Mr. STETTINIUS: Ladies and Gentlemen, it gives me great pleasure to present to you as our closing speaker at this Second Plenary Session the Prime Minister of Canada, Mr. Mackenzie King.

Mr. KING: Mr. Chairman, Ladies and Gentlemen, the Canadian Delegation comes to this Conference with one central purpose in view. That purpose is to cooperate as completely as we can with the delegations of other nations in bringing into being, as soon as possible, a Charter of world security.

This Conference is meeting at a time without parallel in the history of human affairs. The present is one of those moments of transition when an old order is passing away. As representatives of the United Nations, we are all here to help lay the foundations of a new world order. The ends that we seek to serve transcend the limits of race and the bounds of nationality.

We would do well to seek to match our deliberations to the rapid movement of events. While the fires of war are still burning fiercely, the opportunity is given to this Conference to forge and fashion from those fires an instrument for world security. In the execution of this great task, there should be no avoidable delay. It is ours to give to grief-stricken humanity a hope of which it is in greater need today than it has ever been before. It is ours to help to bring into being a world community in which social security and human welfare will become a part of the inheritance of mankind.

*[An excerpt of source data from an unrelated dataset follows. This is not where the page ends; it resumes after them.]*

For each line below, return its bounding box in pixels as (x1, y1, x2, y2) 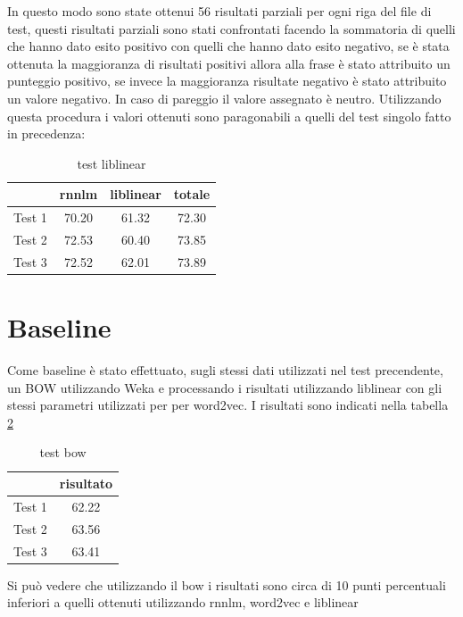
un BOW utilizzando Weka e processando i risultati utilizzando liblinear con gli (7, 378, 442, 396)
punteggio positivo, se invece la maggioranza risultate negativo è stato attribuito (7, 71, 447, 90)
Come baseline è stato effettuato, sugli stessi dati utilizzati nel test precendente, (7, 361, 443, 379)
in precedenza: (7, 124, 86, 143)
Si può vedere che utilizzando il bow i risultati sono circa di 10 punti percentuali (7, 575, 446, 594)
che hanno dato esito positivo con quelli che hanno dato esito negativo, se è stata (7, 37, 450, 55)
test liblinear (77, 154, 146, 172)
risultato (59, 474, 113, 493)
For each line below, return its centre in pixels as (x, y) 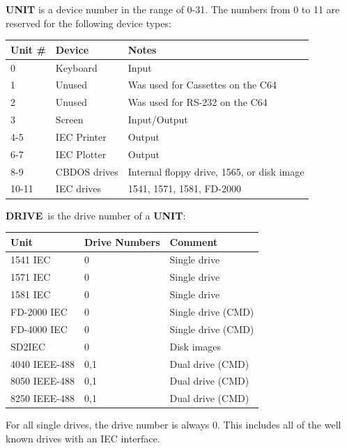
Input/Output (158, 119)
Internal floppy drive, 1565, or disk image (216, 171)
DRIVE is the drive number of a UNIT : (96, 215)
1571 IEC (31, 277)
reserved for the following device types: (88, 23)
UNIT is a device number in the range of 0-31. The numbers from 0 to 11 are (173, 9)
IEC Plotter (81, 154)
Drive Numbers (122, 241)
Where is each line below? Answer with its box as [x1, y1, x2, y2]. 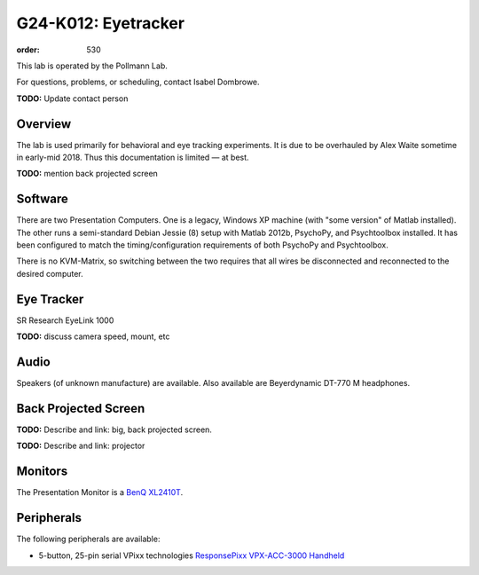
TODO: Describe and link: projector [16, 440, 145, 452]
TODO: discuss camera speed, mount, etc [16, 331, 170, 342]
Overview [16, 116, 72, 131]
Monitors [16, 464, 68, 479]
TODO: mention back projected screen [16, 169, 159, 179]
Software [16, 192, 68, 207]
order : [16, 44, 40, 55]
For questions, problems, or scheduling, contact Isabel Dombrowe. [16, 76, 261, 88]
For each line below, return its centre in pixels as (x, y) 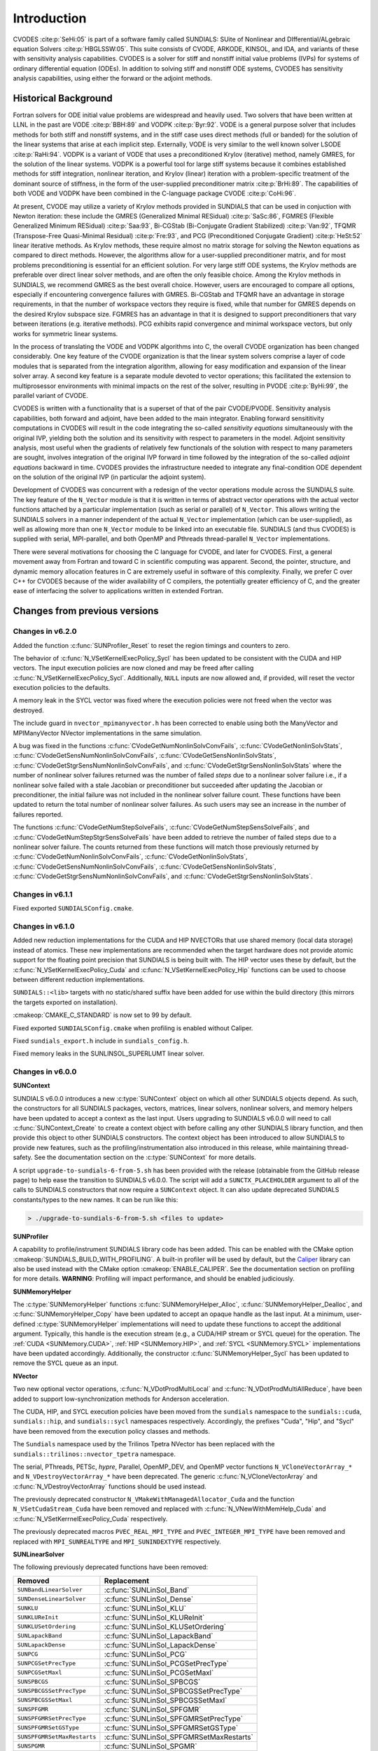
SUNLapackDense (41, 1645)
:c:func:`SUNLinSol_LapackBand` (159, 1635)
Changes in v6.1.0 (44, 927)
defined (24, 1324)
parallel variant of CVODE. (51, 395)
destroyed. (29, 710)
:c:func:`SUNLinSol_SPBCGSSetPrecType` (173, 1691)
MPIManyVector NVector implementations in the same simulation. (107, 733)
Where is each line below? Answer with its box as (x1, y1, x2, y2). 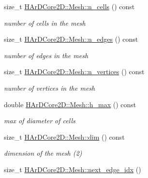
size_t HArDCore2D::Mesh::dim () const (4, 131, 125, 142)
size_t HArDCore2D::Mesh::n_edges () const (4, 34, 138, 44)
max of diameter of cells (4, 115, 75, 126)
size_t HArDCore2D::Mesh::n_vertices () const (4, 66, 145, 77)
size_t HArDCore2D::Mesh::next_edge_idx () (4, 164, 141, 174)
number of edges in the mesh (4, 50, 89, 60)
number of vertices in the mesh (4, 82, 95, 93)
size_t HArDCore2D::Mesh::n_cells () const (4, 1, 135, 11)
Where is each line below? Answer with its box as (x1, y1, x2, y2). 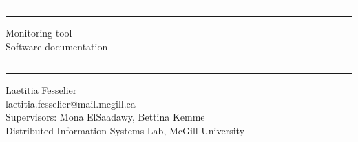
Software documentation (6, 39, 108, 53)
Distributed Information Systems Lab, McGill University (6, 123, 245, 137)
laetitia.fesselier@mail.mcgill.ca (6, 96, 136, 110)
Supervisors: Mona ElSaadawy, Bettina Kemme (6, 110, 205, 124)
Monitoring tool (6, 26, 72, 39)
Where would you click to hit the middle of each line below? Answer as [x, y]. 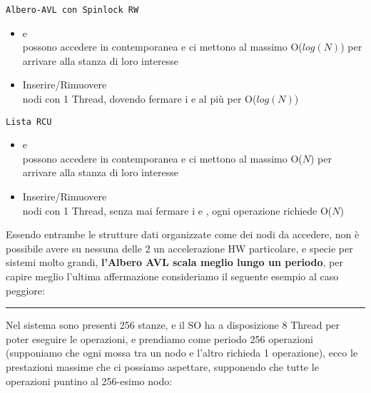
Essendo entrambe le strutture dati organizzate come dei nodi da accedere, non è [183, 234]
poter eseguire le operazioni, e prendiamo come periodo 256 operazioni [159, 338]
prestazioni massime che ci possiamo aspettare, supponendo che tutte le [162, 367]
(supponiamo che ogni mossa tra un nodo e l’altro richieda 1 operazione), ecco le [182, 353]
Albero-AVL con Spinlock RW [72, 10]
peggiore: [25, 290]
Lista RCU [29, 122]
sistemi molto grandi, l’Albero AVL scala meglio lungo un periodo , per [174, 262]
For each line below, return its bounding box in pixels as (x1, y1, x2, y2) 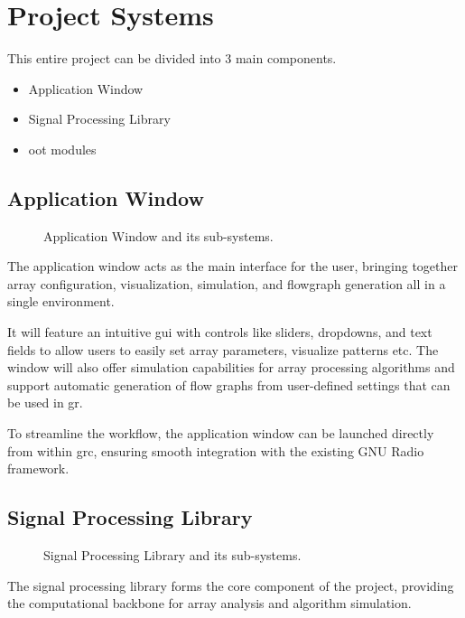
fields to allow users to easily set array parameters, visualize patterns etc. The (7, 340, 439, 359)
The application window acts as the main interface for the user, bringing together (7, 257, 458, 276)
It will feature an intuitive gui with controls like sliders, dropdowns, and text (7, 323, 432, 342)
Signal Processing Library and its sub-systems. (43, 546, 302, 565)
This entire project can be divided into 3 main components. (7, 49, 337, 68)
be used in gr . (7, 393, 83, 412)
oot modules (28, 139, 97, 158)
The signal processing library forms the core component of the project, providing (7, 576, 454, 595)
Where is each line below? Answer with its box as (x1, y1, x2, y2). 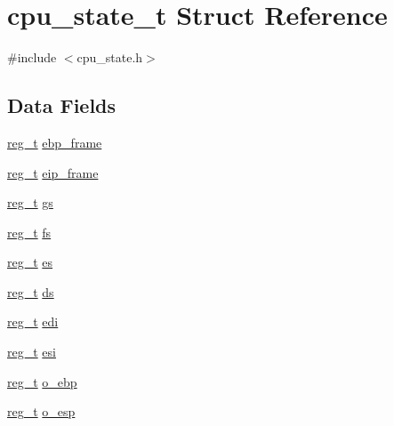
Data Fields (7, 92, 117, 119)
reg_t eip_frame (7, 163, 99, 181)
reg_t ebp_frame (7, 133, 102, 151)
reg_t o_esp (7, 402, 76, 421)
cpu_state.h (76, 48, 143, 67)
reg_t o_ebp (7, 372, 77, 390)
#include (7, 48, 57, 67)
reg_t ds (7, 282, 54, 301)
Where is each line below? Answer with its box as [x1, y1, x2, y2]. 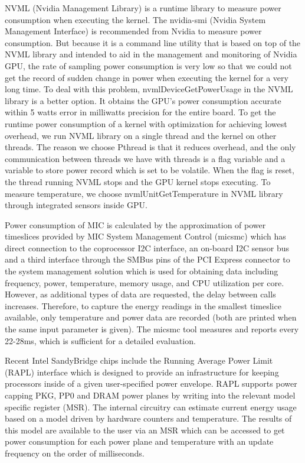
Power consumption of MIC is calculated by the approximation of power [5, 218, 266, 231]
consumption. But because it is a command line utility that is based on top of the [5, 36, 301, 48]
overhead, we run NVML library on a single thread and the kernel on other [5, 129, 277, 141]
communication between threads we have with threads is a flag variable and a [5, 152, 286, 164]
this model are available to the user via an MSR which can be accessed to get [5, 423, 285, 436]
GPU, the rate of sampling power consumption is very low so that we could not [5, 59, 292, 72]
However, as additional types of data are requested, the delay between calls [5, 288, 276, 300]
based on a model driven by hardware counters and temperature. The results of [5, 412, 292, 425]
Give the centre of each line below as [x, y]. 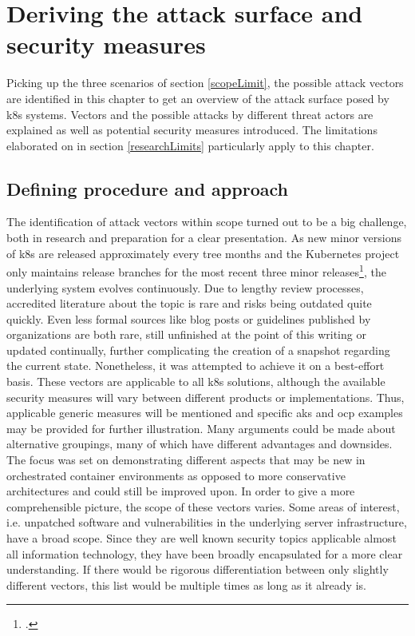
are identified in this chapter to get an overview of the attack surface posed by [198, 98]
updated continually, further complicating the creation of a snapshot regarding [198, 350]
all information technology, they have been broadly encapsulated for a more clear [205, 553]
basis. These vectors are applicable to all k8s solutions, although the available [196, 382]
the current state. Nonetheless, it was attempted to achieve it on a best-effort [196, 366]
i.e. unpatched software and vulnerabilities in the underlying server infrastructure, [207, 522]
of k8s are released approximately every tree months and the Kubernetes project [203, 253]
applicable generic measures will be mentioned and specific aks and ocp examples [205, 413]
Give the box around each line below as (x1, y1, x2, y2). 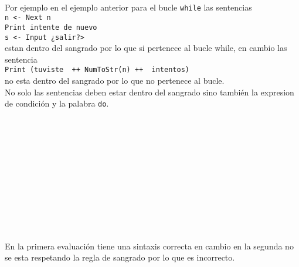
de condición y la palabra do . (5, 97, 109, 109)
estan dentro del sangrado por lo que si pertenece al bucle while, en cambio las (5, 42, 287, 54)
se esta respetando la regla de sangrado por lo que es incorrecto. (5, 251, 235, 263)
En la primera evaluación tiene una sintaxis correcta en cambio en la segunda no (5, 239, 294, 252)
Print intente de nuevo (5, 23, 97, 32)
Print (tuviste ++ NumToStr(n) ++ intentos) (5, 66, 189, 74)
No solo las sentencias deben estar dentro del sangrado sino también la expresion (5, 85, 294, 98)
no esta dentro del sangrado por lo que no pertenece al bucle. (5, 74, 225, 87)
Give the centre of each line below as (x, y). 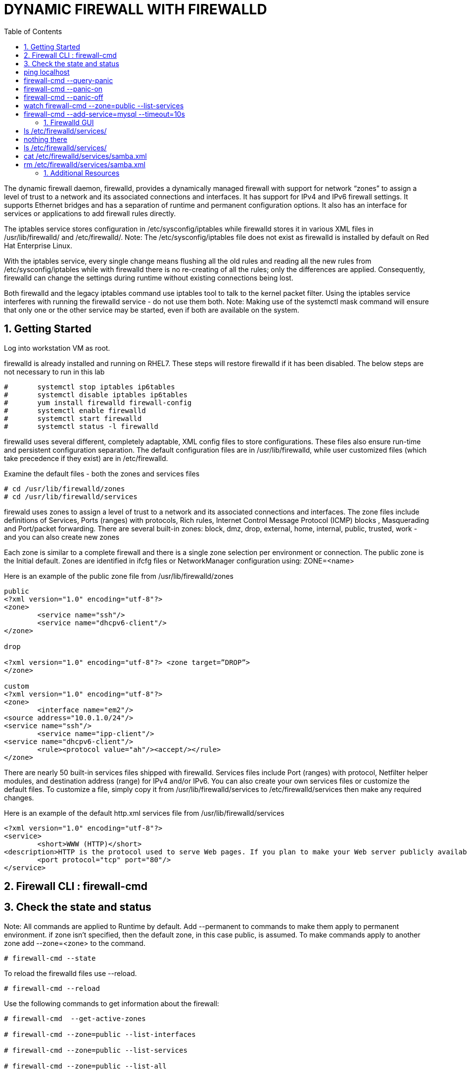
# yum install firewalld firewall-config (98, 402)
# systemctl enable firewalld (75, 410)
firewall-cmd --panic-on (63, 89)
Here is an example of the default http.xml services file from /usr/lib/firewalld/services (144, 813)
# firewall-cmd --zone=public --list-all (85, 1066)
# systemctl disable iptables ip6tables (96, 395)
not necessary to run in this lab (54, 372)
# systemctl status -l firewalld (81, 426)
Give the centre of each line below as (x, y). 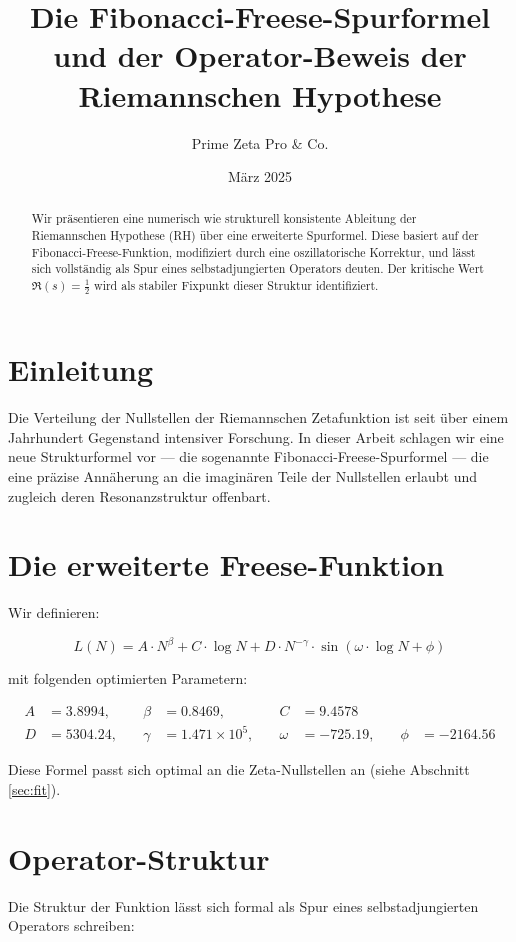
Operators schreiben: (71, 925)
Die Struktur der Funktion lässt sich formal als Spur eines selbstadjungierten (243, 905)
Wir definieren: (54, 612)
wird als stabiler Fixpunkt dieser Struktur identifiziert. (236, 285)
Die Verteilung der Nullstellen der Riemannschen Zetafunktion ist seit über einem (258, 417)
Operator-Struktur (139, 857)
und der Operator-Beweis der (260, 55)
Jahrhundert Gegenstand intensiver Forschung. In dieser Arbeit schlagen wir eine (256, 436)
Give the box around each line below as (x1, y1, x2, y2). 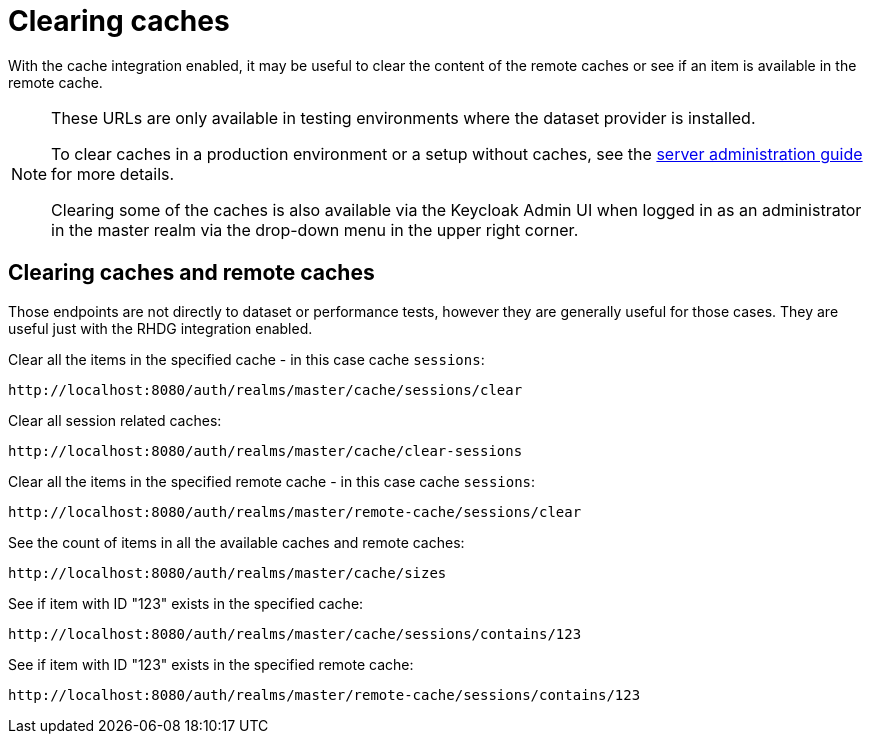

The support we owe to the fighting forces of the United Nations must extend beyond the theaters of war. It must look beyond the end of hostilities. We owe it to all who have borne the heat of the strife, we owe it to the memory of those who have given their lives, to do all in our power to insure that their services and their sacrifice shall not have been in vain.

In the past, the sacrifices of human life in war have been commemorated in monuments of stone or bronze. The only memorial worthy of the service and sacrifice of this war is one which will help to secure to peoples everywhere the opportunities of a more abundant life.

Perhaps this great gathering would permit me, as one who represents a country which has such close ties with the United States, to say how deeply Čanada felt and will continue to feel the loss of so close a friend and so good a neighbor as President Roosevelt. To many here who enjoyed his friendship, his death was a deeply moving, personal bereavement. To the United States, in its national bereavement, I should like again to express our sympathy.

But the passing of Franklin Roosevelt was more than a loss to neighboring countries. It is a loss to the whole freedom-loving world. That loss places upon each and every one of us a greater responsibility. If the spirit of Franklin Roosevelt pervades the deliberations of this Conference, its success will be assured. The highest tribute which we, of the United Nations, can pay to his memory is, by our united efforts, to build a world Organization which will express his life's aims and his life's ideals-a system of international cooperation which will banish from the world the threat of war, and the fear of war.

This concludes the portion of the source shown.